Computing a Histogram with Atomic Operations¶
Key RAJA features shown in this example:
RAJA::forall
loop execution templateRAJA::RangeSegment
iteration space construct- RAJA atomic add operation
The example uses an integer array of length ‘N’ randomly initialized with values in the interval [0, M). While iterating over the array, the kernel accumulates the number of occurrences of each value in the array using atomic add operations. Atomic operations allow one to update a memory location referenced by a specific address in parallel without data races. The example shows how to use RAJA portable atomic operations and that they are used similarly for different programming model back-ends.
Note
Each RAJA reduction operation requires an atomic policy type parameter that must be compatible with the execution policy for the kernel in which it is used.
For a complete description of supported RAJA atomic operations and atomic policies, please see Atomics.
All code snippets described below use the loop range:
RAJA::TypedRangeSegment<int> array_range(0, N);
and the integer array ‘bins’ of length ‘M’ to accumulate the number of occurrences of each value in the array.
Here is the OpenMP version:
using EXEC_POL2 = RAJA::omp_parallel_for_exec;
using ATOMIC_POL2 = RAJA::atomic::omp_atomic;
RAJA::forall<EXEC_POL2>(array_range, [=](int i) {
RAJA::atomic::atomicAdd<ATOMIC_POL2>(&bins[array[i]], 1);
});
Each slot in the ‘bins’ array is incremented by one when a value associated
with that slot is encountered. Note that the RAJA::atomic::atomicAdd
operation uses an OpenMP atomic policy, which is compatible with the OpenMP
loop execution policy.
The CUDA version is similar:
using EXEC_POL4 = RAJA::cuda_exec<CUDA_BLOCK_SIZE>;
using ATOMIC_POL4 = RAJA::atomic::cuda_atomic;
RAJA::forall<EXEC_POL4>(array_range, [=] RAJA_DEVICE(int i) {
RAJA::atomic::atomicAdd<ATOMIC_POL4>(&bins[array[i]], 1);
});
Here, the atomic add operation uses a CUDA atomic policy, which is compatible with the CUDA loop execution policy.
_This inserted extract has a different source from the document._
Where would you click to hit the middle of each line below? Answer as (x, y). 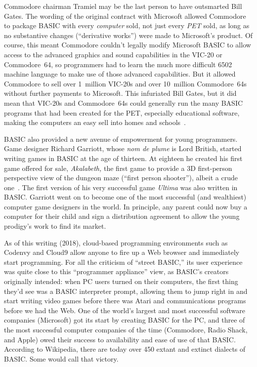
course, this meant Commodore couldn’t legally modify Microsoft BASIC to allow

Note that RAJA provides an auto_atomic
policy for easier usage and
improved portability. This policy will do the right thing in most
circumstances. Specifically, if it is encountered in a CUDA execution
context, the CUDA atomic policy will be applied. If OpenMP is enabled, the
OpenMP atomic policy will be used, which should be correct in a sequential
execution context as well. Otherwise, the sequential atomic policy will be
applied.
For example, here is the CUDA version that uses the ‘auto’ atomic policy:
using ATOMIC_POL5 = RAJA::atomic::auto_atomic;
RAJA::forall<EXEC_POL4>(array_range, [=] RAJA_DEVICE(int i) {
RAJA::atomic::atomicAdd<ATOMIC_POL5>(&bins[array[i]], 1);
});
The same CUDA loop execution policy as in the previous example is used.
The file RAJA/examples/tut_atomic-binning.cpp
contains the complete
working example code.